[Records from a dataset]
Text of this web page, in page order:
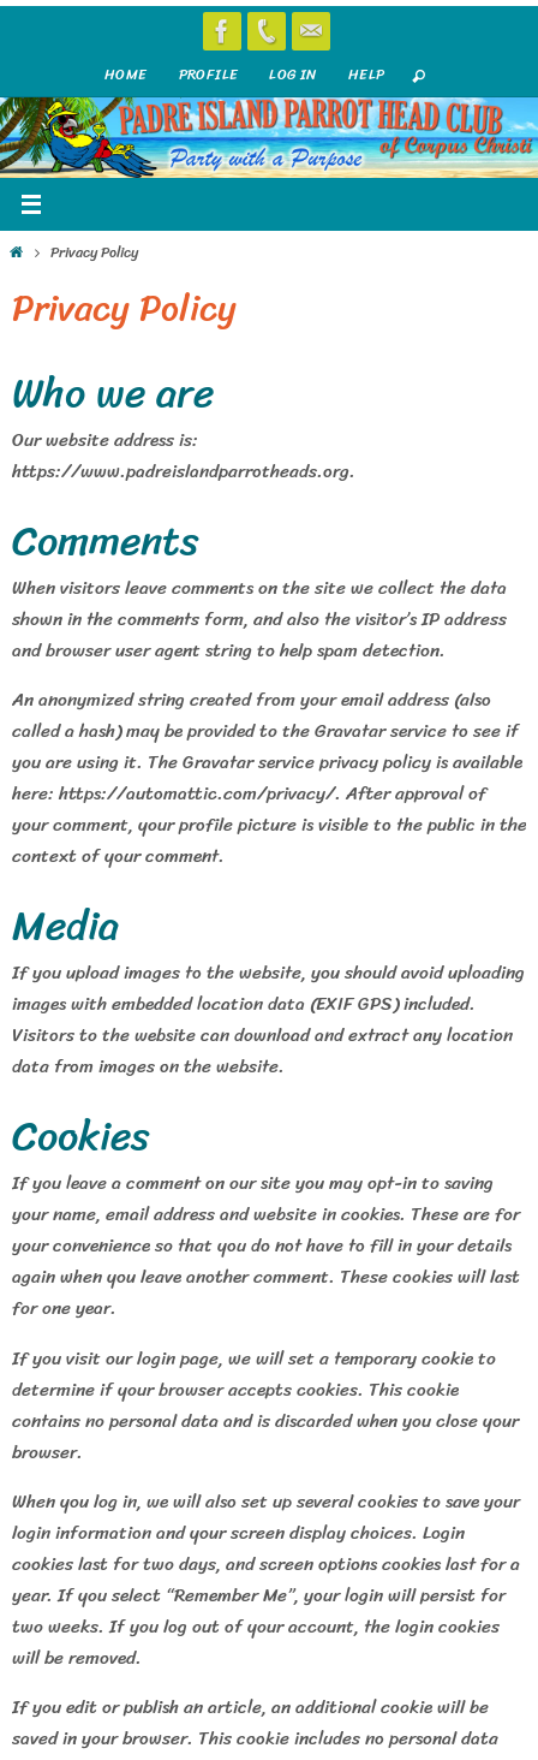
HOME PROFILE LOG IN HELP
HomePrivacy Policy
Privacy Policy
Who we are
Our website address is:
https://www.padreislandparrotheads.org.
Comments
When visitors leave comments on the site we collect the data
shown in the comments form, and also the visitor’s IP address
and browser user agent string to help spam detection.
An anonymized string created from your email address (also
called a hash) may be provided to the Gravatar service to see if
you are using it. The Gravatar service privacy policy is available
here: https://automattic.com/privacy/. After approval of
your comment, your profile picture is visible to the public in the
context of your comment.
Media
If you upload images to the website, you should avoid uploading
images with embedded location data (EXIF GPS) included.
Visitors to the website can download and extract any location
data from images on the website.
Cookies
If you leave a comment on our site you may opt-in to saving
your name, email address and website in cookies. These are for
your convenience so that you do not have to fill in your details
again when you leave another comment. These cookies will last
for one year.
If you visit our login page, we will set a temporary cookie to
determine if your browser accepts cookies. This cookie
contains no personal data and is discarded when you close your
browser.
When you log in, we will also set up several cookies to save your
login information and your screen display choices. Login
cookies last for two days, and screen options cookies last for a
year. If you select “Remember Me”, your login will persist for
two weeks. If you log out of your account, the login cookies
will be removed.
If you edit or publish an article, an additional cookie will be
saved in your browser. This cookie includes no personal data

» **What the exercise asks**
Each record must be returned exactly as it stands, and the images omitted.

» **Solution to the exercise**
Text of this web page, in page order:
HOME PROFILE LOG IN HELP
HomePrivacy Policy
Privacy Policy
Who we are
Our website address is:
https://www.padreislandparrotheads.org.
Comments
When visitors leave comments on the site we collect the data
shown in the comments form, and also the visitor’s IP address
and browser user agent string to help spam detection.
An anonymized string created from your email address (also
called a hash) may be provided to the Gravatar service to see if
you are using it. The Gravatar service privacy policy is available
here: https://automattic.com/privacy/. After approval of
your comment, your profile picture is visible to the public in the
context of your comment.
Media
If you upload images to the website, you should avoid uploading
images with embedded location data (EXIF GPS) included.
Visitors to the website can download and extract any location
data from images on the website.
Cookies
If you leave a comment on our site you may opt-in to saving
your name, email address and website in cookies. These are for
your convenience so that you do not have to fill in your details
again when you leave another comment. These cookies will last
for one year.
If you visit our login page, we will set a temporary cookie to
determine if your browser accepts cookies. This cookie
contains no personal data and is discarded when you close your
browser.
When you log in, we will also set up several cookies to save your
login information and your screen display choices. Login
cookies last for two days, and screen options cookies last for a
year. If you select “Remember Me”, your login will persist for
two weeks. If you log out of your account, the login cookies
will be removed.
If you edit or publish an article, an additional cookie will be
saved in your browser. This cookie includes no personal data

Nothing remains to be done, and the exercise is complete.